DNA computing is harnessing the enormous parallel computing ability and high memory density of bio-molecules, and is changing dramatically what is possible in cryptography. DNA cryptography includes encryption and steganography. We can produce encoded DNA (enDNA) by transforming a binary string into the quaternary code of DNA nucleotides, A, G, C, and T. But we will learn more about it below.

DNA is an excellent medium for data storage, with information density of petabytes of data per gram (a petabyte is 1 million gigabytes). The quantity of data that can be stored in biological mediums far exceeds the capacity of magnetic tapes and disks. There are 4 nucleotides, and each nucleotide can store 2 bits as a binary string (A = 00, T = 01, C = 10, G = 11). A set of 4 nucleotides can store 1 byte. Over 10 trillion DNA molecules can fit into an area no larger than 1 cubic centimeter, and with this amount of DNA, a computer would be able to hold 10 terabytes of data. We need more? We simply add more DNA molecules.

Researchers have successfully encoded audio, images and text files into synthesized DNA molecules, and then successfully read the information from the DNA and recovered the files.

With DNA storage, we can store massive quantities of data in media having very small physical volume. A huge advantage of DNA storage over optical, magnetic, and electronic media, is the fact that DNA molecules can survive for thousands of years, so a digital archive encoded in this form could be recovered by people after thousands of years.

DNA storage technology will not become obsolete. It's not like floppy disks or CDs. With DNA storage we also dramatically improve environmental sustainability, and we have way less greenhouse gas emissions, energy consumption and water use.

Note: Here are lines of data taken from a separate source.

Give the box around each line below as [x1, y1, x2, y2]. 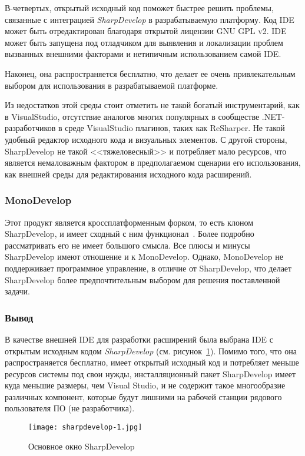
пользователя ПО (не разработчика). [5, 402, 135, 414]
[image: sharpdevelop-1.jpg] [28, 423, 142, 432]
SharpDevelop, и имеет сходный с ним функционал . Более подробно [5, 227, 254, 240]
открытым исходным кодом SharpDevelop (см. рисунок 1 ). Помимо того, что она [5, 344, 297, 357]
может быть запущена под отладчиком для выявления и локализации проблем [5, 36, 283, 48]
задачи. [5, 285, 30, 297]
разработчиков [5, 122, 56, 134]
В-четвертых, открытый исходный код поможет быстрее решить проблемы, [5, 2, 274, 14]
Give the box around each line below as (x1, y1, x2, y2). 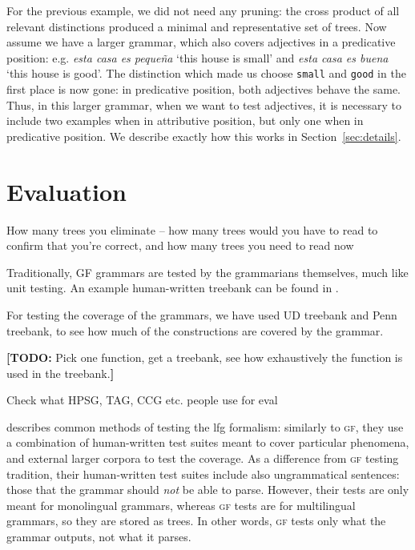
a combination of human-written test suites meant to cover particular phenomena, (6, 434, 409, 451)
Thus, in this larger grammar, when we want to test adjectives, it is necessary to (6, 96, 401, 113)
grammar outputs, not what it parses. (6, 528, 191, 545)
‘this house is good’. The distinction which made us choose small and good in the (6, 65, 406, 82)
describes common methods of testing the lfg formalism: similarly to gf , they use (6, 418, 404, 435)
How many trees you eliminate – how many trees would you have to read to (6, 221, 378, 238)
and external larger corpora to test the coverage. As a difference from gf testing (6, 450, 399, 467)
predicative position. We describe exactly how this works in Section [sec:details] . (6, 127, 401, 144)
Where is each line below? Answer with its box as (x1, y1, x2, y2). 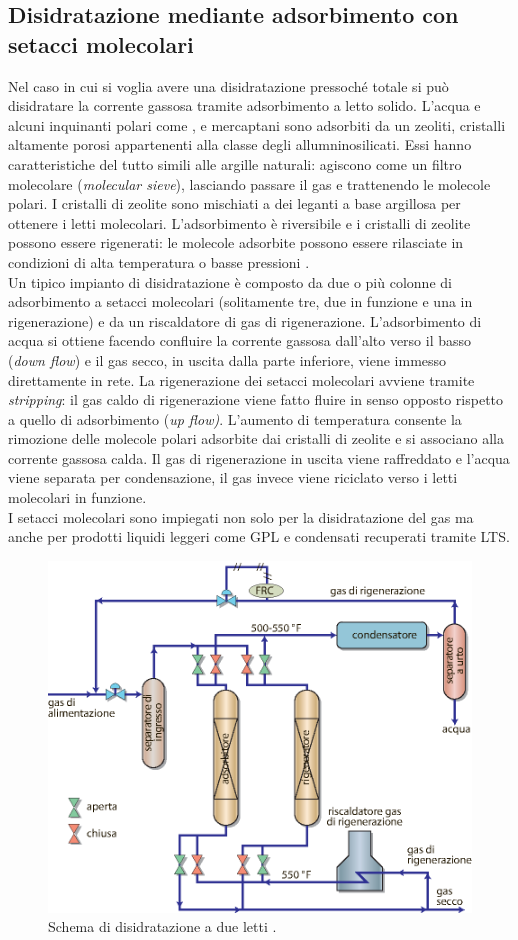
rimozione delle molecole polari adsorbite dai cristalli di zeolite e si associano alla (8, 428, 504, 449)
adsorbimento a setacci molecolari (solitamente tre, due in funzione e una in (8, 291, 473, 312)
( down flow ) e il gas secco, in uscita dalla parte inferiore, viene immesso (8, 349, 447, 370)
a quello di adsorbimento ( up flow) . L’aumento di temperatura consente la (8, 408, 462, 429)
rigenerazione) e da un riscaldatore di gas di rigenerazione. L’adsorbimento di (8, 310, 482, 331)
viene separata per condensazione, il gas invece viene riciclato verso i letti (8, 467, 458, 488)
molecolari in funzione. (8, 487, 147, 508)
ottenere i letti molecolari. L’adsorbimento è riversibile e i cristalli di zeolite (8, 212, 471, 233)
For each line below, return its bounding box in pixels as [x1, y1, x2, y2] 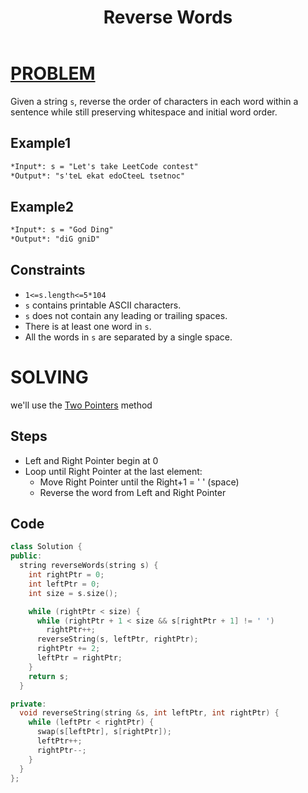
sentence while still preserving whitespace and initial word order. [10, 106, 278, 118]
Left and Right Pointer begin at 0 [24, 454, 159, 466]
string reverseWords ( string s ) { [19, 561, 159, 571]
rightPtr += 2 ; [36, 644, 101, 654]
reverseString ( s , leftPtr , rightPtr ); [36, 634, 199, 645]
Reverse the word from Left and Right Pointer [39, 486, 227, 498]
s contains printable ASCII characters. [24, 299, 182, 311]
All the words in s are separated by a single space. [24, 331, 233, 343]
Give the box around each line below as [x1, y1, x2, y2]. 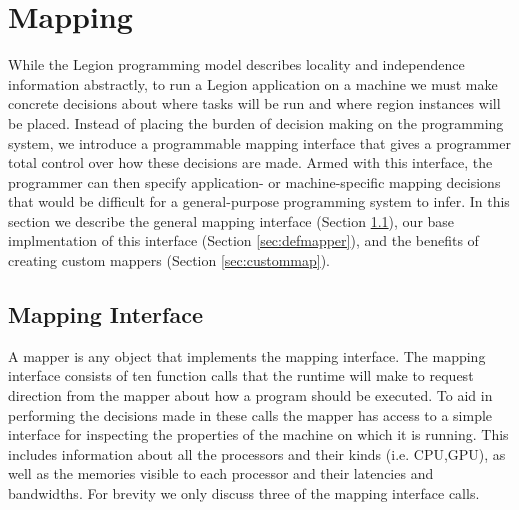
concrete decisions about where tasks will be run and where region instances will [8, 93, 501, 114]
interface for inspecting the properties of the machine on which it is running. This [8, 424, 509, 445]
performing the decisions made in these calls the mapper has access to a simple [8, 404, 493, 425]
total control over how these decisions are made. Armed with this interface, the [8, 152, 493, 173]
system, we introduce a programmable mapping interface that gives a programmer [8, 132, 511, 153]
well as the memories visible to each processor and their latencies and [8, 463, 434, 484]
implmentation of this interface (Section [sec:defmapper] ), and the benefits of [8, 230, 479, 251]
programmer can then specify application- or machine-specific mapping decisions [8, 171, 501, 192]
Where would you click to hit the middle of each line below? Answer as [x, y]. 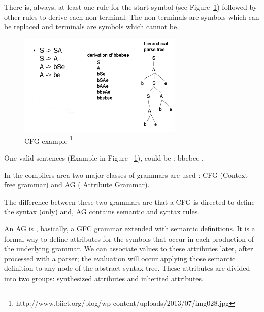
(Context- [235, 174]
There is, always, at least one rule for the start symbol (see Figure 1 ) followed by [131, 7]
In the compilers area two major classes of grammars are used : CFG [111, 174]
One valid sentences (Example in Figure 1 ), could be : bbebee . [104, 158]
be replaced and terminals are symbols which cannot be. [92, 27]
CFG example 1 [49, 140]
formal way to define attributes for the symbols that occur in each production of [129, 238]
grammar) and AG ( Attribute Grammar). [84, 185]
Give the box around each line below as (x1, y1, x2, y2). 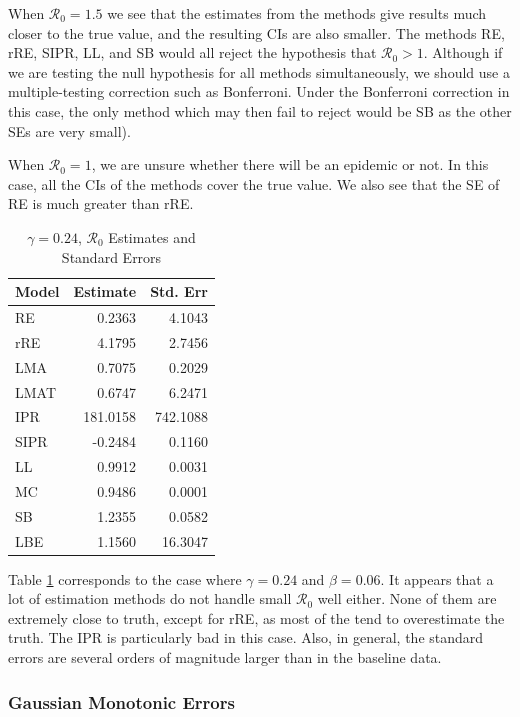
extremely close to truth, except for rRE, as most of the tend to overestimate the (8, 607, 505, 628)
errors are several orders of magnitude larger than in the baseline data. (8, 647, 442, 668)
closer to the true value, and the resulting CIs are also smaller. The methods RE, (8, 22, 505, 43)
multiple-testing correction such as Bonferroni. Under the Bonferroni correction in (8, 81, 510, 102)
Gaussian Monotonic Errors (8, 689, 235, 714)
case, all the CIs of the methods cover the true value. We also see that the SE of (8, 173, 500, 194)
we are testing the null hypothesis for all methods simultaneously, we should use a (8, 61, 510, 82)
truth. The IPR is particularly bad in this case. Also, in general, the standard (8, 627, 484, 648)
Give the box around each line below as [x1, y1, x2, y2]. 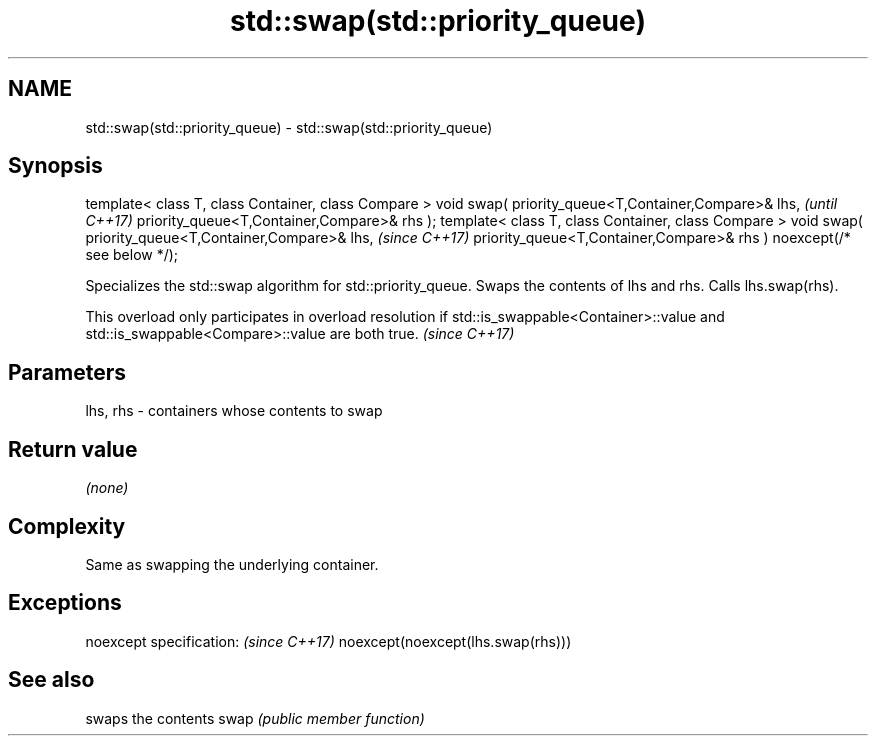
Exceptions [8, 590, 122, 616]
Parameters [8, 359, 126, 385]
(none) [85, 479, 129, 497]
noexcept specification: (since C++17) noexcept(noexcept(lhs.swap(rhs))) [85, 632, 572, 650]
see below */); [85, 246, 179, 264]
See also [8, 667, 95, 693]
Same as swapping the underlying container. [85, 555, 379, 573]
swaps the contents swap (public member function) [85, 709, 425, 727]
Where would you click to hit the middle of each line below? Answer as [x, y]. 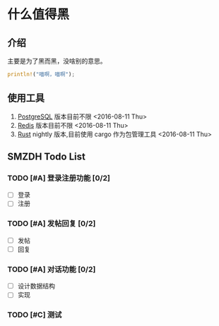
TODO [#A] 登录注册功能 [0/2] [59, 178]
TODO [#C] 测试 [35, 315]
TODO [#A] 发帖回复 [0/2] [52, 224]
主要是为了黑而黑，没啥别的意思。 [57, 61]
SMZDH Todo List [47, 157]
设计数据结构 [36, 286]
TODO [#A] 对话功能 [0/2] [52, 269]
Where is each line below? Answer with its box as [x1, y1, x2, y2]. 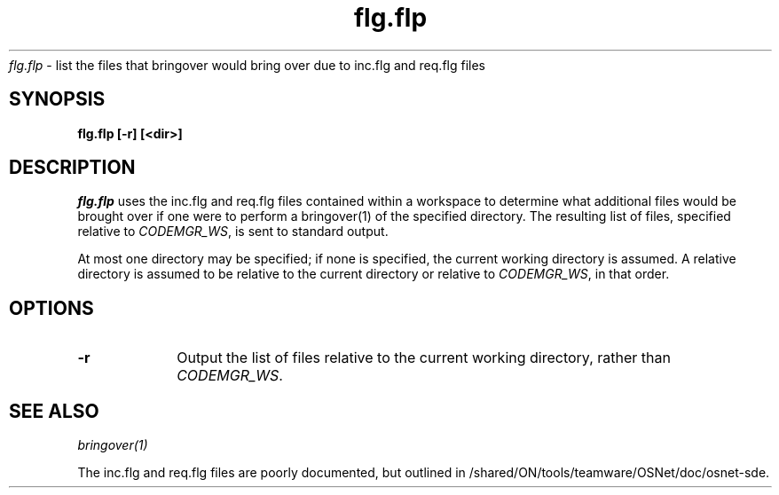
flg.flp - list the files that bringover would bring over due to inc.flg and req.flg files [9, 57, 485, 73]
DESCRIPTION [9, 156, 136, 179]
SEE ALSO [9, 399, 99, 422]
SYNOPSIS [9, 88, 106, 111]
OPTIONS [9, 296, 94, 319]
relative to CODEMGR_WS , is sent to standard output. [77, 224, 389, 240]
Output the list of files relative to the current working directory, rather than [177, 349, 671, 367]
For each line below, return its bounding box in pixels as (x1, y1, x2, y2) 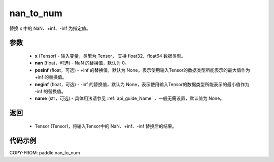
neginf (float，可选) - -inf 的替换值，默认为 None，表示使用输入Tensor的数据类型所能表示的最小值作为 (35, 81, 250, 87)
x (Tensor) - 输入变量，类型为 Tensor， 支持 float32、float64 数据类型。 (35, 53, 186, 59)
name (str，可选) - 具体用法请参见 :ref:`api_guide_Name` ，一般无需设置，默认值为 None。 (35, 95, 225, 101)
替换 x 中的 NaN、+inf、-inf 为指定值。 (9, 25, 91, 31)
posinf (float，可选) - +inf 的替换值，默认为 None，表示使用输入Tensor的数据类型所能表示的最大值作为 (35, 67, 251, 73)
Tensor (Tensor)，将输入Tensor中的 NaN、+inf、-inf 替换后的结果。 (35, 123, 177, 129)
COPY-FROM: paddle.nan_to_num (9, 149, 80, 155)
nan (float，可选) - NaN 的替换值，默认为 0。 (35, 60, 129, 66)
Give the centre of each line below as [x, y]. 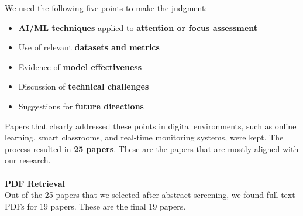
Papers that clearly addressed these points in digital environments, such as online [151, 126]
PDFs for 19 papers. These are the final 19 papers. [95, 206]
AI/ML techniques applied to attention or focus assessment [138, 27]
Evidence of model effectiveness [80, 66]
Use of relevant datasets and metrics [89, 47]
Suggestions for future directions [81, 106]
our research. [28, 160]
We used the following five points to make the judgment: [106, 8]
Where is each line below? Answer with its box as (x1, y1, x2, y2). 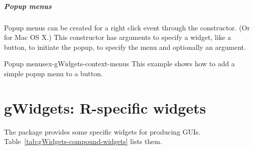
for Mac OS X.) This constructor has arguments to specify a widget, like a (4, 32, 231, 42)
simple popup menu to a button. (4, 68, 103, 78)
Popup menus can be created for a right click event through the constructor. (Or (4, 22, 250, 32)
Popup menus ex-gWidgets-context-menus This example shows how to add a (4, 58, 235, 69)
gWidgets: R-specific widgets (4, 97, 206, 118)
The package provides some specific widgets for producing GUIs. (4, 126, 201, 137)
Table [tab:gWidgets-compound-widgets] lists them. (4, 136, 162, 147)
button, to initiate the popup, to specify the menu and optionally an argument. (4, 41, 246, 52)
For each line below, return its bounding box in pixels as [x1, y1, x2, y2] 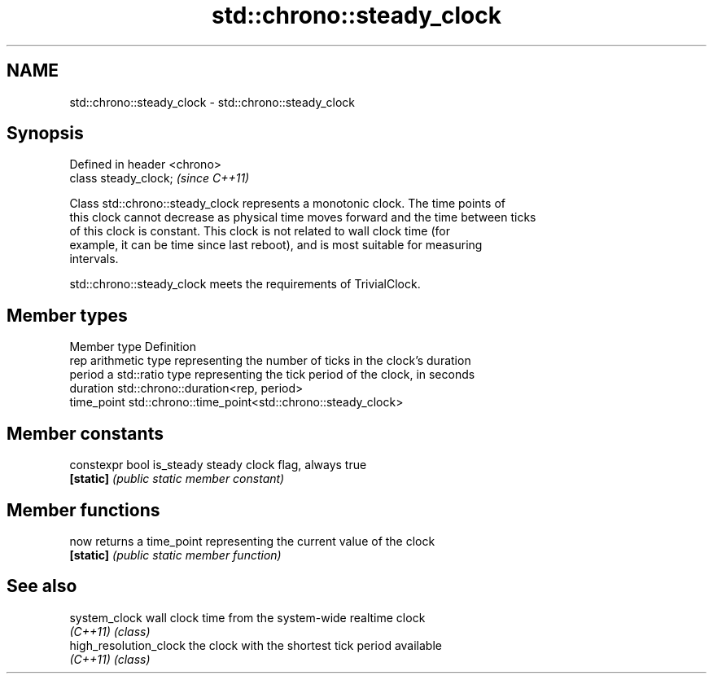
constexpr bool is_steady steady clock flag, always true [69, 458, 367, 472]
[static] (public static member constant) [69, 472, 285, 486]
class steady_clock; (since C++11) [69, 171, 250, 186]
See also [7, 576, 77, 597]
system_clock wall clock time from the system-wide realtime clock [69, 610, 426, 625]
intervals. [69, 252, 119, 266]
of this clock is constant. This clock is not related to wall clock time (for [69, 224, 450, 239]
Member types [7, 305, 128, 326]
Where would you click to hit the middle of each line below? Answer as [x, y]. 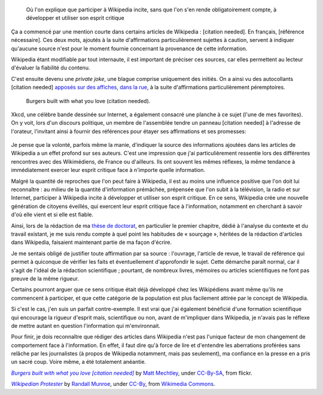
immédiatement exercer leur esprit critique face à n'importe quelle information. [108, 170]
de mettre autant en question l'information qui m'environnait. [86, 325]
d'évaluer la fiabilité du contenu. [51, 68]
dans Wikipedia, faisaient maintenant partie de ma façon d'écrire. [91, 242]
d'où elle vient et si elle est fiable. [52, 215]
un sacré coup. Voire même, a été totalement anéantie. [79, 362]
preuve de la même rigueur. [45, 278]
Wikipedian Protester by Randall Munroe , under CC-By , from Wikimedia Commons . [113, 384]
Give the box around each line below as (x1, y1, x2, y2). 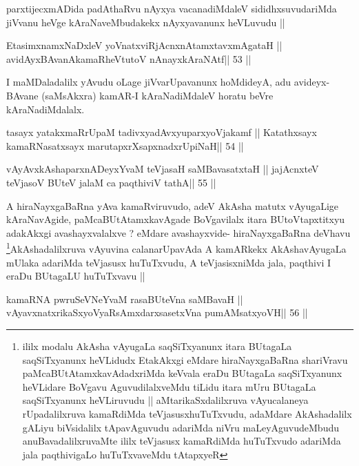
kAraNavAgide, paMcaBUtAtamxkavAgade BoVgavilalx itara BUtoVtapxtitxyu (6, 212, 345, 226)
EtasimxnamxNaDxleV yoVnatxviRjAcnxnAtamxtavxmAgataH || (6, 38, 283, 52)
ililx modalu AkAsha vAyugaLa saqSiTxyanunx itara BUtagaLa (22, 338, 292, 353)
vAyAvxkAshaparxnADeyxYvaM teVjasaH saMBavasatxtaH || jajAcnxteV (6, 162, 319, 176)
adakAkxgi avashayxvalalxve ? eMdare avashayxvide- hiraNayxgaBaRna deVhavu (6, 225, 351, 240)
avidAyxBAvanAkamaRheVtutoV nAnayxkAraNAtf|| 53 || (6, 51, 252, 66)
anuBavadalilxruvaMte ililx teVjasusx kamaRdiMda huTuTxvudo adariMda (22, 434, 341, 448)
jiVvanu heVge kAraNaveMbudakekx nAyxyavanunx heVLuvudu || (6, 14, 285, 29)
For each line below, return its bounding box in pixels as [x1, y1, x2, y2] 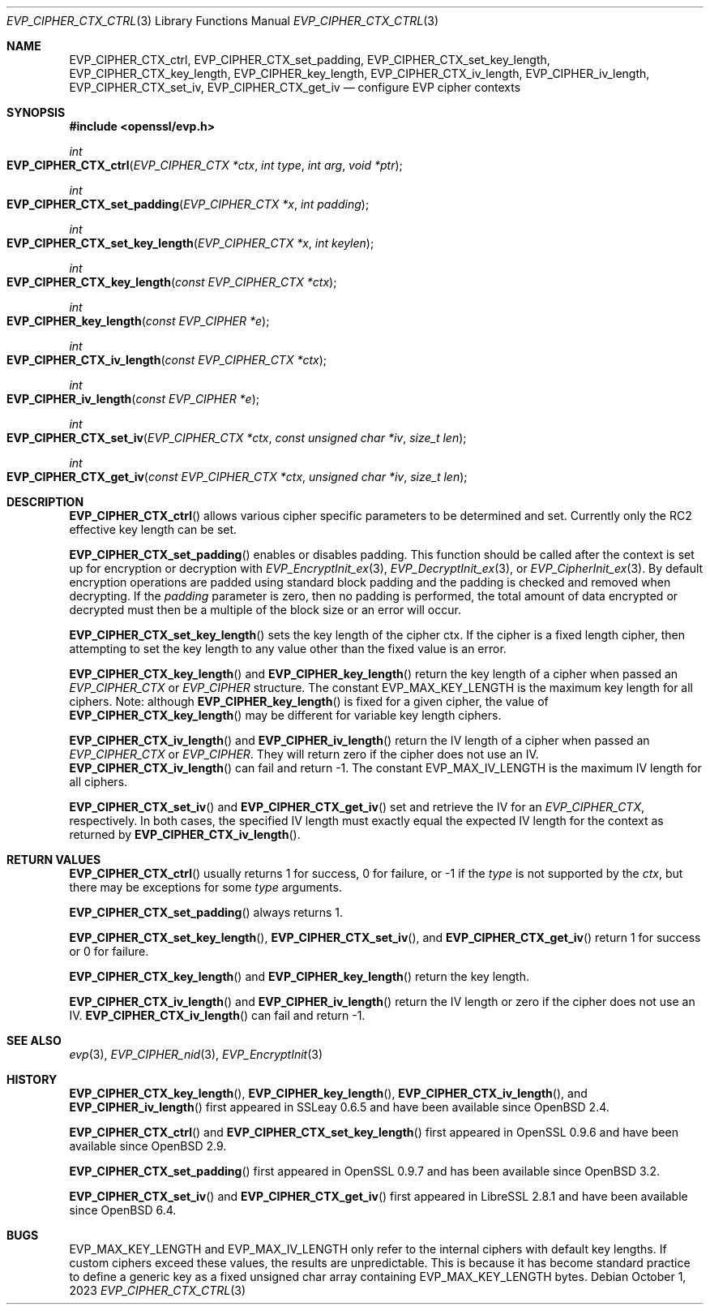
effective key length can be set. [69, 522, 237, 536]
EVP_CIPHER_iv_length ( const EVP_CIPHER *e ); [6, 392, 260, 406]
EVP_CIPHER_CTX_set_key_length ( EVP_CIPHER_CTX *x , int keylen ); [6, 236, 374, 250]
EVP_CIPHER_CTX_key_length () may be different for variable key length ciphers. [69, 708, 502, 722]
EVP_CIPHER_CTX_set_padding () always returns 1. [69, 905, 343, 919]
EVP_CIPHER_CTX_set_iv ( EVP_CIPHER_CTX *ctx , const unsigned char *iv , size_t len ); [6, 431, 467, 445]
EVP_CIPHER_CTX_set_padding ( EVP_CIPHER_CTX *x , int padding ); [6, 197, 370, 211]
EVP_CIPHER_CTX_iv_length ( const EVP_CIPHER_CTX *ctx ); [6, 353, 327, 367]
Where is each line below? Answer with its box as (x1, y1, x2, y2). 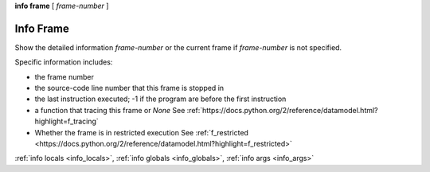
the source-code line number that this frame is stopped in (34, 84, 225, 93)
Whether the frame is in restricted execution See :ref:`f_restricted (34, 127, 248, 137)
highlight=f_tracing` (34, 116, 99, 127)
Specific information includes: (14, 57, 113, 67)
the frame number (34, 72, 95, 81)
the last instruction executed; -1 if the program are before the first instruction (34, 94, 287, 104)
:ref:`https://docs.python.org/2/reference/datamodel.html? (186, 105, 378, 115)
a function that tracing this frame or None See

The main disadvantages of DNA storage are the slow encoding speed and the high cost. But year after year we have less costs and higher speed. The technology will become commercially viable on a large scale in a few years, to the point where DNA storage can function effectively for general backup applications and even primary storage.

Today, we have the technology to manufacture DNA molecules with arbitrary sequences. It is good to say that the molecules we make are not biological DNA, they're synthetic DNA. There's no life, no cells, no organisms involved in this type of digital data storage. We're using DNA as a medium to store information, synthetic DNA.


Biosteganography

During the Cold War, spies used microdot cameras to photograph and reduce documents onto a single tiny piece of film. The piece of film could be embedded into the text of a letter as small as a period (.). Microdots were also hidden in other things.

The FBI’s March 2020 Artifact of the Month was more than just a toy—it was a tool of espionage tradecraft. A German spy used this doll to smuggle secret photographs to Nazi Germany. The photos were reduced in size so that the film they were on was as small as the period at the end of a sentence. Spies hid this film, called a “microdot,” on the doll, where it was virtually invisible to regular censors.



How did microphotography work? Spies would photograph espionage material with a camera. Then, through a special contraption of lenses, they would copy the image, reduce it in size, and imprint it on especially sensitized film. The Germans concealed microdots on letters and other materials they could carry across borders or mail to dead letter boxes in Europe. (A dead letter box was a fake address that acted as a cutout between a spy and German intelligence headquarters).

In DNA Steganography, we can also encrypt hidden messages within microdots, this time within DNA encoded microdots. We have a plain text message, we encrypt it, and than we convert the letters of the encrypted message into combinations of Thymine (T), Adenine (A), Cytosine (C), and Guanine (G), creating a synthetic strand of DNA - we create synthesized DNA with adenine, cytosine, guanine, and thymine in a sequence corresponding to the order of the bits in the digital file. A tiny piece of DNA with the message is then placed into a normal piece of DNA which is then mixed with DNA strands of similar length. The mixture is then dried on paper that can be cut into microdots, with each dot containing billions of strands of DNA. It is very difficult to detect, and only one strand of the billions of strands within the microdot contains the message, that is also encrypted.